» **Exercise prompt**:
The answer is the line with "to the development" and every line after it to the end of the listing, retyped exactly. Pictures do not belong in it.

» **Exercise materials**:
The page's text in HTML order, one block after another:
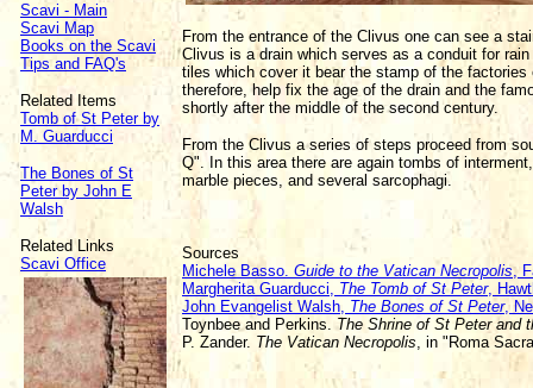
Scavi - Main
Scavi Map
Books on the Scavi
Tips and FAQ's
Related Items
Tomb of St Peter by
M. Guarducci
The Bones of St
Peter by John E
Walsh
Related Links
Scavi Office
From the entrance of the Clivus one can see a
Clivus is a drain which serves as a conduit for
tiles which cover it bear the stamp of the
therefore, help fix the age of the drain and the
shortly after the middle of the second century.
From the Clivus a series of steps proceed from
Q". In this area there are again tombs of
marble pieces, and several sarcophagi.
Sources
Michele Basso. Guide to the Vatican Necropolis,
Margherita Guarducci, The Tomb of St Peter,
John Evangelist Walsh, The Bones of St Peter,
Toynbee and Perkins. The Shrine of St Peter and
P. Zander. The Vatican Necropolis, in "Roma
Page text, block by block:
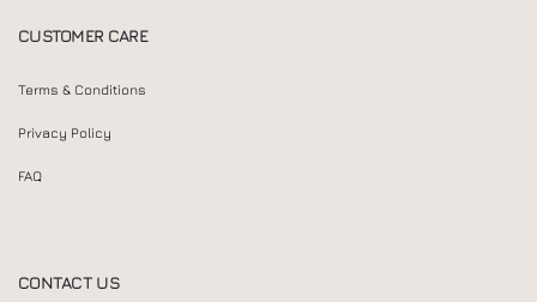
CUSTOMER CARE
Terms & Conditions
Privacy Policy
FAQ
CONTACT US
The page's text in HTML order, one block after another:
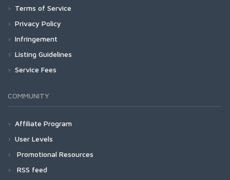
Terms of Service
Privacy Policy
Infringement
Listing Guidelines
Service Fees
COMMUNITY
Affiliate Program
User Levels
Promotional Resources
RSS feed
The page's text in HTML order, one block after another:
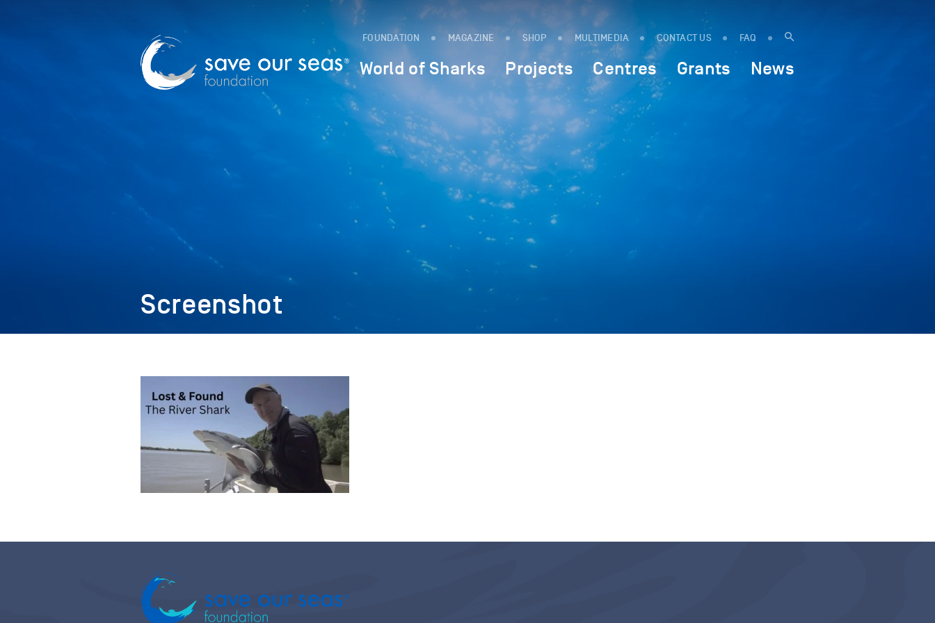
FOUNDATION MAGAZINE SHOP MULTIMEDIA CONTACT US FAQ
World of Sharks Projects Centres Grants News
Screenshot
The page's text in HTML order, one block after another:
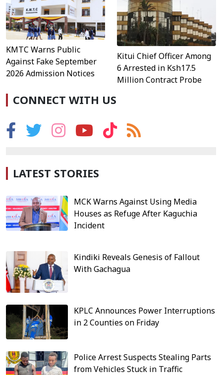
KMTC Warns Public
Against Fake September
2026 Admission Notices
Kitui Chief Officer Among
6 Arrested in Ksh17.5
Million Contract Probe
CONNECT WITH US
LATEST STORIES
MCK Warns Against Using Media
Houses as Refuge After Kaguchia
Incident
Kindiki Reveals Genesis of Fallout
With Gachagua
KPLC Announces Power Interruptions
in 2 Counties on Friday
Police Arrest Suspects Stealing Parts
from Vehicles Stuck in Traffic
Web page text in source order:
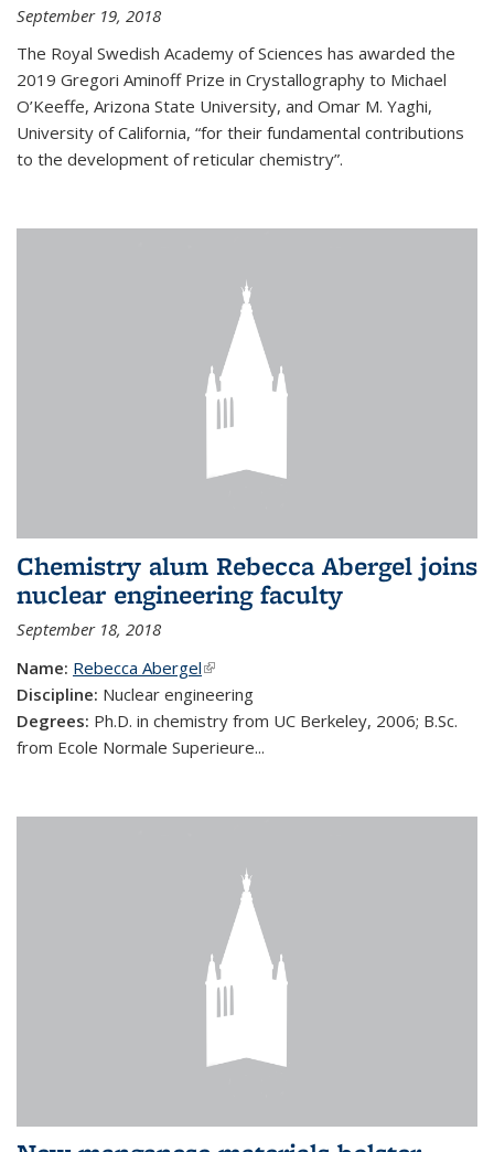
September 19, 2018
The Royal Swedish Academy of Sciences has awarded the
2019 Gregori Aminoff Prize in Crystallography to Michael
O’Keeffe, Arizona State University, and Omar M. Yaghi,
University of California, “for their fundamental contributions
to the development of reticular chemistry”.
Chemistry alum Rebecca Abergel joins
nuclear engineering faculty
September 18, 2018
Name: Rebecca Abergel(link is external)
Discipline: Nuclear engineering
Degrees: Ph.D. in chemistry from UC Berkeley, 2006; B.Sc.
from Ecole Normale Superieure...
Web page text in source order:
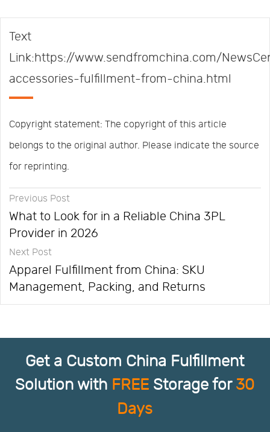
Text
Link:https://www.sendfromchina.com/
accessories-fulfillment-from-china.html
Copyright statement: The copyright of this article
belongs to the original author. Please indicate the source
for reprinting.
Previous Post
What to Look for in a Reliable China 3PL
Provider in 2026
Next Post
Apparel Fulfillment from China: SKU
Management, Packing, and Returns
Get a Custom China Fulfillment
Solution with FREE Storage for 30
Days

» **Solution to the problem**:
to the development of reticular chemistry”.
Chemistry alum Rebecca Abergel joins
nuclear engineering faculty
September 18, 2018
Name: Rebecca Abergel(link is external)
Discipline: Nuclear engineering
Degrees: Ph.D. in chemistry from UC Berkeley, 2006; B.Sc.
from Ecole Normale Superieure...
Web page text in source order:
Text
Link:https://www.sendfromchina.com/
accessories-fulfillment-from-china.html
Copyright statement: The copyright of this article
belongs to the original author. Please indicate the source
for reprinting.
Previous Post
What to Look for in a Reliable China 3PL
Provider in 2026
Next Post
Apparel Fulfillment from China: SKU
Management, Packing, and Returns
Get a Custom China Fulfillment
Solution with FREE Storage for 30
Days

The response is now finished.